The phone clattered to the table in front of me as I buried my face in my hands, fingers rubbing at my temples to soothe the throbbing headache that was forming. The one that hadn’t truly gone away since I’d gotten that call all those years ago that had brought me back home.

Home . It was such a strange word. And even stranger concept. What did it even mean? I’d heard some people consider it a place, like a town or a house, something tangible. I’d heard others, like Ashe, consider it a person or a group of people. A family. It didn’t matter where she went, as long as she was with her people, she was home.

For me, I’d never found any sort of home, either in a place or with people. The closest I ever got was with Ashe and Mikey as our crew travelled the world documenting and researching the paranormal. I’d always felt a sense of wrongness, like I didn’t quite belong, or like I was missing something vital to my being. That sensation grew from a small gap in my heart to a gaping hole in my soul the first moment I realised the Kali was never coming back.

Losing her was like losing a limb, not that anyone understood the scope of my feelings when it came to her. Kali Foster was my friend long before Blake had ever entered the picture, but no one seemed to care, or even remember that little fact. She was the one person on this planet who had grounded me, made me feel safe and wanted and secure. She’d never once condemned me for my interests, obscure as they were. Instead, she’d sat with me for hours while we mapped out the stars and their meanings. She’d researched local places that were said to be haunted, or urban legends with no explanation, giving me something to focus on when things were bad at home.
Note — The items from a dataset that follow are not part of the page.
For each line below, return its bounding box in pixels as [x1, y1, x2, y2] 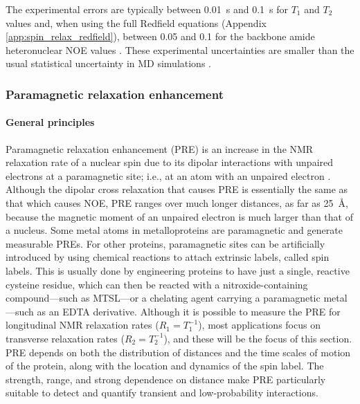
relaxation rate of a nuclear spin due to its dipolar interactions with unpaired [6, 155, 334, 169]
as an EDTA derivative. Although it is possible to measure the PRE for [37, 304, 341, 318]
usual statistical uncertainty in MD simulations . [6, 56, 211, 71]
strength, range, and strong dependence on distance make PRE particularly [6, 371, 326, 386]
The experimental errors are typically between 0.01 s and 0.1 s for [6, 2, 289, 16]
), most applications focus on [198, 318, 321, 332]
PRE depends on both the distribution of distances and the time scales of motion [6, 345, 351, 359]
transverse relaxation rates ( [6, 331, 125, 345]
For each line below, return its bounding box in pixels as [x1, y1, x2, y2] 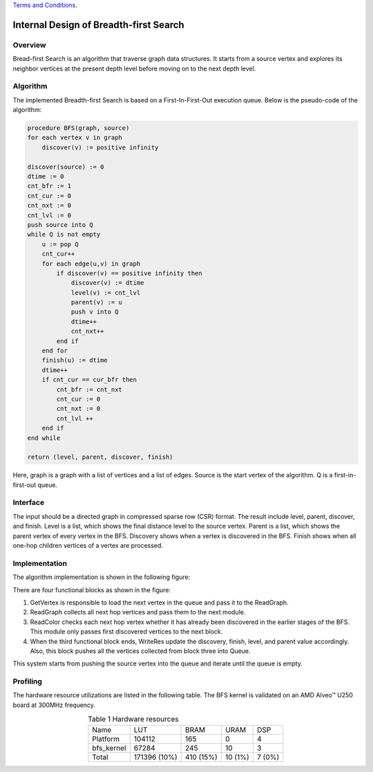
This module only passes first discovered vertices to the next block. [30, 627, 223, 636]
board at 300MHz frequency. [12, 701, 96, 709]
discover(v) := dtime [70, 279, 144, 287]
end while [27, 434, 61, 442]
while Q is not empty [27, 230, 101, 239]
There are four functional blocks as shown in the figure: [12, 585, 171, 594]
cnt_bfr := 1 [27, 182, 72, 190]
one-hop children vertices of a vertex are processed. [12, 542, 164, 550]
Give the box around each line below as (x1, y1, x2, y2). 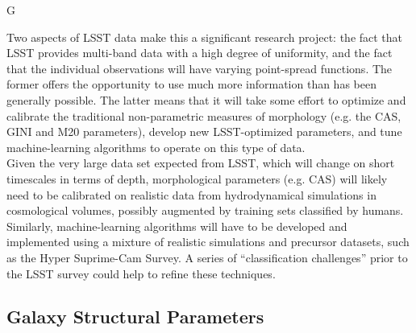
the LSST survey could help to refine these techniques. (6, 265, 276, 282)
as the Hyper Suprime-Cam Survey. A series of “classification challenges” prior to (6, 249, 408, 265)
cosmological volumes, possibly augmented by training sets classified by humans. (6, 202, 404, 219)
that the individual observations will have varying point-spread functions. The (6, 60, 393, 76)
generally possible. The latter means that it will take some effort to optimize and (6, 91, 406, 108)
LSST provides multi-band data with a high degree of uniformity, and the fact (6, 44, 393, 61)
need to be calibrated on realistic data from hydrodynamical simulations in (6, 186, 376, 203)
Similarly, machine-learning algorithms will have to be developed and (6, 217, 347, 234)
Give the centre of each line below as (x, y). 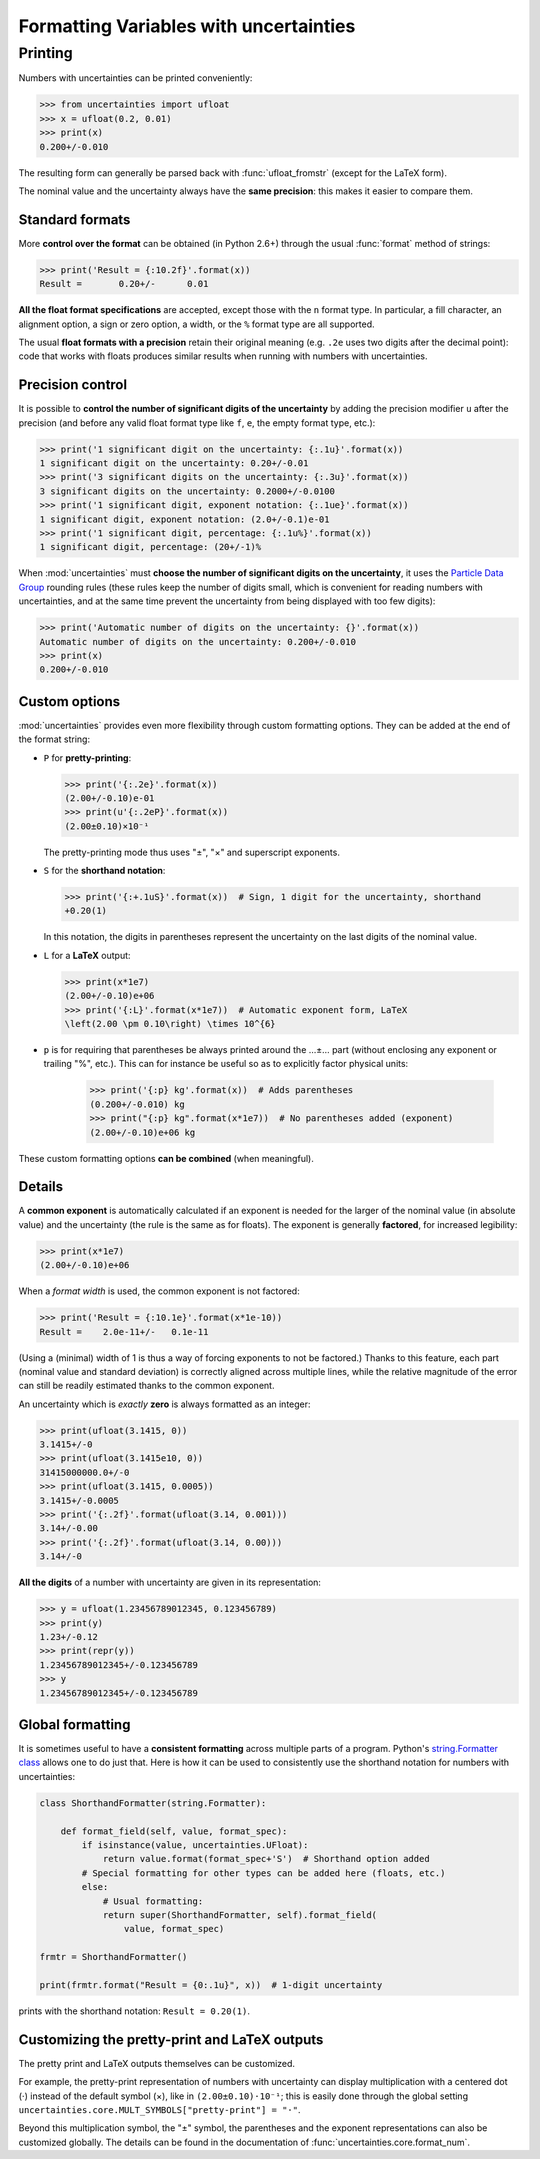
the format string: (54, 739)
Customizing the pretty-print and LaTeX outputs (171, 2039)
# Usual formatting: (153, 1901)
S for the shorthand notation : (104, 871)
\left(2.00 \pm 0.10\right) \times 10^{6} (170, 1024)
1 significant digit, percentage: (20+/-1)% (150, 547)
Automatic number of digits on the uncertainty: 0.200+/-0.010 (198, 641)
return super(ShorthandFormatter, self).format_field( (240, 1914)
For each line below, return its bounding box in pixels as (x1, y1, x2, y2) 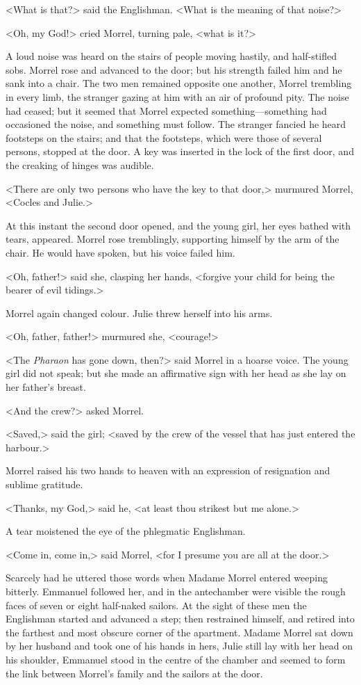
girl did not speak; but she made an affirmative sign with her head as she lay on (6, 366, 346, 380)
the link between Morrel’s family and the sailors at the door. (6, 666, 263, 680)
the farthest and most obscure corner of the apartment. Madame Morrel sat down (6, 624, 353, 639)
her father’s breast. (6, 380, 86, 394)
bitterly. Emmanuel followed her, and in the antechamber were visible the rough (6, 584, 346, 598)
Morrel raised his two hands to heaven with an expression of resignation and (6, 463, 330, 478)
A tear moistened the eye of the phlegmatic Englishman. (6, 524, 246, 538)
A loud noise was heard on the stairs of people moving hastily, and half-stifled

She was patient with me when I went on one of my tangents, though she never once made me feel like I wasn’t worth listening to.

Ashe may have been my best friend, Mikey a close second, but Kali? She was so much more.
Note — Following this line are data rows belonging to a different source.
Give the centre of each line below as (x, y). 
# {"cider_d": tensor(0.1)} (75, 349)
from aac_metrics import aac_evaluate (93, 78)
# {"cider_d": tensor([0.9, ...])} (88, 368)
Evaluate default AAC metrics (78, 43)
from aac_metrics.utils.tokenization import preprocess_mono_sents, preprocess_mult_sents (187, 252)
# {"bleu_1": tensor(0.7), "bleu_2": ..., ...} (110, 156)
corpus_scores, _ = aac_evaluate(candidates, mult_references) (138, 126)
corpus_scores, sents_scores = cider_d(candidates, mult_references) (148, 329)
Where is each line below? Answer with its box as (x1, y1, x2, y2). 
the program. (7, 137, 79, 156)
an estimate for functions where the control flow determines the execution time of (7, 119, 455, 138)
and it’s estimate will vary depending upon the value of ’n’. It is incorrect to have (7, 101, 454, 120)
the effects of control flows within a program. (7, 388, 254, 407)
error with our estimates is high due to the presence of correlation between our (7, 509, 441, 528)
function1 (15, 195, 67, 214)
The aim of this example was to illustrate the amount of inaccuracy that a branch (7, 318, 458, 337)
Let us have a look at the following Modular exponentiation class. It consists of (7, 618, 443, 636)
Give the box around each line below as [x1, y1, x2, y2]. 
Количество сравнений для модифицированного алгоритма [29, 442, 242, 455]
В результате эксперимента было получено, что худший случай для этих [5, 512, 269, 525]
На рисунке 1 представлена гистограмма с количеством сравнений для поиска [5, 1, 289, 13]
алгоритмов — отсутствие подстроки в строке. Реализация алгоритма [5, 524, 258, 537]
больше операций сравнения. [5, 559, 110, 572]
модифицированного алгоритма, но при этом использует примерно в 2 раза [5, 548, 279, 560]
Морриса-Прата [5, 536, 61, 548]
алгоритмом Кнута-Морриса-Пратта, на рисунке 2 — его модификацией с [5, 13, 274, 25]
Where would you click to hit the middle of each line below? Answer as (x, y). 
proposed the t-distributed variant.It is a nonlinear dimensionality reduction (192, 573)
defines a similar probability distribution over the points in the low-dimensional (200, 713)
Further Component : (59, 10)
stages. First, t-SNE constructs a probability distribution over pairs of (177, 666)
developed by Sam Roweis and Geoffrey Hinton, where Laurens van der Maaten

Living without her felt like existing without breath. Utterly impossible, yet I was somehow still here.

The phone buzzed on the table, the sound drilling into my head with a force that made me groan. Both from the sound and from the prospect of someone else needing me. It took a herculean effort just to reach out and flip the screen upright to catch the name of the incoming caller. I relaxed a bit when I saw it was only Ashe, but that didn’t stop the desire to curl up in a ball and wait until my body gave out. I already felt like I was withering away into nothing most days, why not die that way, too?

Alas, there were still people walking this earth that I cared about enough not to give up. Not totally.

I swiped right to answer the call, then pressed the button that put her on loudspeaker so I wouldn’t have to hold the phone. ‘Ashe.’

‘Uh oh. I know that tone. What happened?’

The breath I released felt shallow despite the length, the constriction around my chest refusing to allow enough air to enter my lungs in the first place. At least, that’s what it felt like. I hadn’t been able to take a full, deep breath in seven long years.

‘My mother called.’

‘Hit me with it.’

‘She hated your getaway sneakers at the wedding. You’re riffraff. We’re in a relationship, and she hates it. Oh, and she’s setting me up at the charity luncheon with one of her rich friends’ daughters.’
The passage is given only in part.